I have spent the past 18 years living as a Christian. Prior to that, I was a loud and proud atheist.
I have not changed.
My values have changed, but my personality has not. I am still the same impetuous, occasionally impatient, outspoken, laugh-out-loud, fearless person I always was. I did my own thing as an atheist, and I do my own thing now.
Being a Christian doesn’t prevent you from doing your own thing. It just changes what that “thing” is.
If your personality changes when you “find God” (for instance, if you go from being an introvert to being an extrovert), you’re not born again. Spiritual rebirth doesn’t change your personality – it magnifies it by aligning your values with God’s. God working through you actually makes you more “you” than you were before. In fact, God wants you to be as much “you” as you can be: He made you that way.
So, God doesn’t try to curb my impetuousness. He doesn’t chide me for being occasionally impatient. He doesn’t silence my outspokenness. He doesn’t hush my laughter, and he certainly doesn’t warn me to be afraid of life.
How I was then, as an atheist, is the same as I am now, as a born-again believer: Same personality; different values.
Way different values.
I mean, we’re talking 180 degrees in the opposite direction. From one split second to the next, I knew that everything I’d been taught about life was a lie, and that what the world had dismissed as lies was in fact truth. That’s what happens when demonic spirits are exorcised from you and God’s spirit moves in. Everything clicks into place, and you see things as they really are.
*****
I remember loathing all things Christian when I was an atheist. I was never able to put my finger on it, the revulsion I felt whenever someone somehow identified as a believer. It made my skin crawl. But Jesus tells us that those who persecute and abuse his followers don’t actually hate them – they hate God’s spirit that rests with believers. And they hate God’s spirit because in God’s presence they are reminded of their sin.
I also remember hating and mocking even the concept of sin when I was an atheist. I thought it was ridiculous and I felt only contempt for those who believed such nonsense.

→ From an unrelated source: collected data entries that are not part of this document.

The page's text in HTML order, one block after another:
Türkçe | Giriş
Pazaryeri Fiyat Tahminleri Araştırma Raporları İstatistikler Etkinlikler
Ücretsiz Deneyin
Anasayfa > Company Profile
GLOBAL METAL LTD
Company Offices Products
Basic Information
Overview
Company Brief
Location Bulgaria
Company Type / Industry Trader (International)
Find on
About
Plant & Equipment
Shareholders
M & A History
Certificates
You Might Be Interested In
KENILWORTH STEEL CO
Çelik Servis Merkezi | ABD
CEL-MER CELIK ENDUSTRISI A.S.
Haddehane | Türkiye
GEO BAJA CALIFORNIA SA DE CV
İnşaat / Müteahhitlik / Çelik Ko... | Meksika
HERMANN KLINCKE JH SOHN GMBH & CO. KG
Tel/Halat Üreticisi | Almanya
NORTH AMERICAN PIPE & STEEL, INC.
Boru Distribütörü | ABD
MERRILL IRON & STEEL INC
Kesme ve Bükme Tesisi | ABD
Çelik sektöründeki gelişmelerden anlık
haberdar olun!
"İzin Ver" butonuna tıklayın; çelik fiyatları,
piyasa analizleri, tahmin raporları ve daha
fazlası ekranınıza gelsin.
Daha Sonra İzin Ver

The few believers I knew at that time would lower their eyes whenever I railed at them about the stupidity of their beliefs. I misread their silence as weakness when in fact their silence was their unspoken understanding of the source of my intense and irrational dislike of them. They knew what was going on, but they also knew that it would serve no purpose to try to enlighten me.

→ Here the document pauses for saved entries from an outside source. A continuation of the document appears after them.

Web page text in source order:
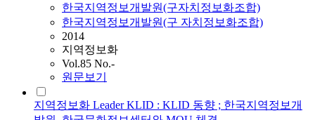
한국지역정보개발원(구자치정보화조합)
한국지역정보개발원(구 자치정보화조합)
2014
지역정보화
Vol.85 No.-
원문보기
지역정보화 Leader KLID : KLID 동향 ; 한국지역정보개
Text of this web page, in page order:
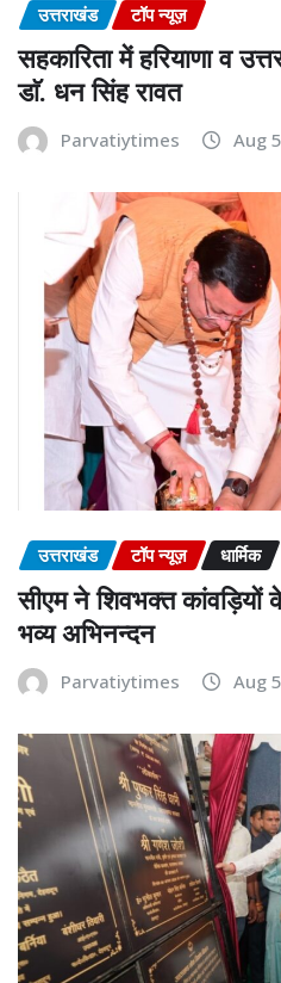
उत्तराखंड टॉप न्यूज़
सहकारिता में हरियाणा व
डाॅ. धन सिंह रावत
Parvatiytimes Aug
उत्तराखंड टॉप न्यूज़ धार्मिक
सीएम ने शिवभक्त
भव्य अभिनन्दन
Parvatiytimes Aug
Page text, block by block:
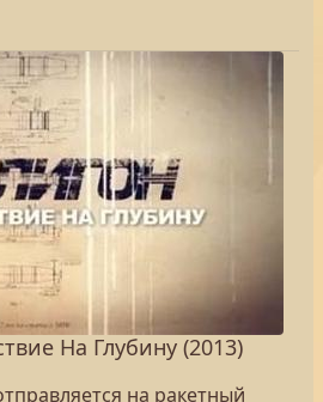
На Глубину (2013)
на ракетный
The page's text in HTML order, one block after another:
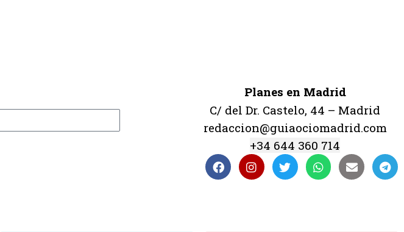
Planes en Madrid
C/ del Dr. Castelo, 44 – Madrid
redaccion@guiaociomadrid.com
+34 644 360 714
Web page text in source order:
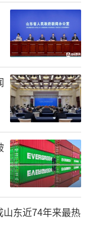
东近74年来最热
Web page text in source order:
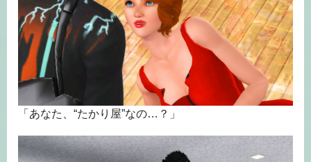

Pearls before swine, and all that.
Now it is my turn to be silent in the face of unbelievers. Maybe they perceive my silence as weakness, but I don’t care. I don’t mind when people abuse me verbally, because it raises the red “pray-for-me” flag. When they out themselves as sinners in pain, it gives me a clear signal of who to pray for.

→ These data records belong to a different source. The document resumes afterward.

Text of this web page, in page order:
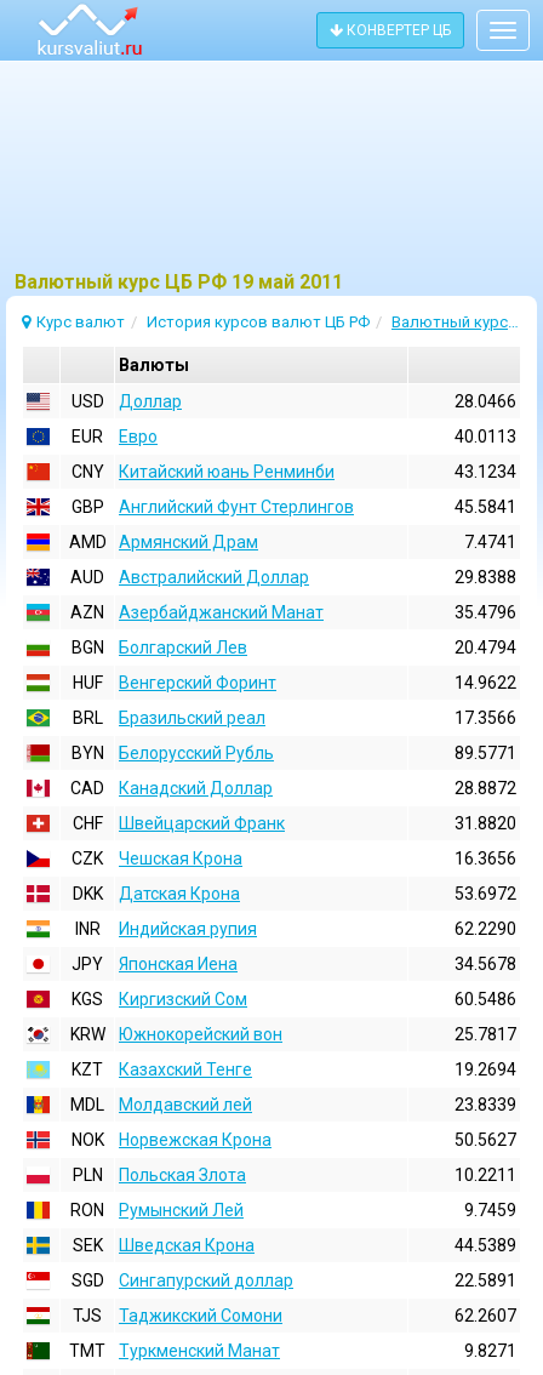
КОНВЕРТЕР ЦБ
Bалютный курс ЦБ РФ 19 май 2011
Курс валют История курсов валют ЦБ РФ Валютный курс 19 Май 2011
Валюты
USD
Доллар
28.0466
EUR
Евро
40.0113
CNY
Китайский юань Ренминби
43.1234
GBP
Английский Фунт Стерлингов
45.5841
AMD
Армянский Драм
7.4741
AUD
Австралийский Доллар
29.8388
AZN
Азербайджанский Манат
35.4796
BGN
Болгарский Лев
20.4794
HUF
Венгерский Форинт
14.9622
BRL
Бразильский реал
17.3566
BYN
Белорусский Рубль
89.5771
CAD
Канадский Доллар
28.8872
CHF
Швейцарский Франк
31.8820
CZK
Чешская Крона
16.3656
DKK
Датская Крона
53.6972
INR
Индийская pупия
62.2290
JPY
Японская Иена
34.5678
KGS
Киргизский Сом
60.5486
KRW
Южнокорейский вон
25.7817
KZT
Казахский Тенге
19.2694
MDL
Молдавский лей
23.8339
NOK
Норвежская Крона
50.5627
PLN
Польская Злота
10.2211
RON
Румынский Лей
9.7459
SEK
Шведская Крона
44.5389
SGD
Сингапурский доллар
22.5891
TJS
Таджикский Сомони
62.2607
TMT
Туркменский Манат
9.8271

Never be offended by anything anyone says to you, however cruel or unusual. NEVER BE OFFENDED. Jesus told us to pray for the offenders instead. When someone hates and abuses you for no reason other than your faith in God, take that as a cue to get to work. Be especially kind to that person, the way you would to someone who has just been diagnosed with end-stage cancer. Because that’s what sin is – terminal spiritual cancer. Don’t argue about God, don’t try to preach: just be kind. Get God to help you with this, because without God’s help, kindness will not come easily to you, if at all.
These are the things that God is teaching us to do while there is still time. These are our learning years, and after we learn, we are tested. If we fall short on our test, we go back and keep learning until we get it right. Scripture gives us a whole list of attributes and characteristics that aren’t welcome in Heaven, and life’s big and little lessons are a way of burning off whatever needs to go.
Be kind to those who are unkind to you. That is the biggest and hardest lesson of all, but without that firmly under your belt, you will never make it home.